[Extracted information Boundary: Start]

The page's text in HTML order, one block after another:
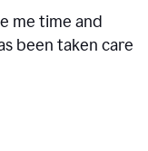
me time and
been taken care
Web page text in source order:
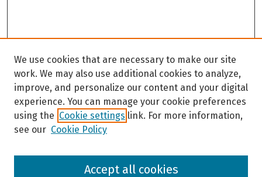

[Extracted information Boundary: End]
[Extracted information Boundary: Start]

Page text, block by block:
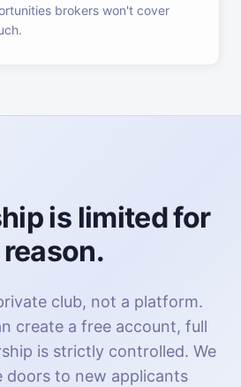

[Extracted information Boundary: End]

Within the listing above, print exactly the stretch beginning at the line that contains "The page's text" and finishing at the line that contains "Web page text", ends kept, pictures left out, and nothing more.

The page's text in HTML order, one block after another:
me time and
been taken care
Web page text in source order:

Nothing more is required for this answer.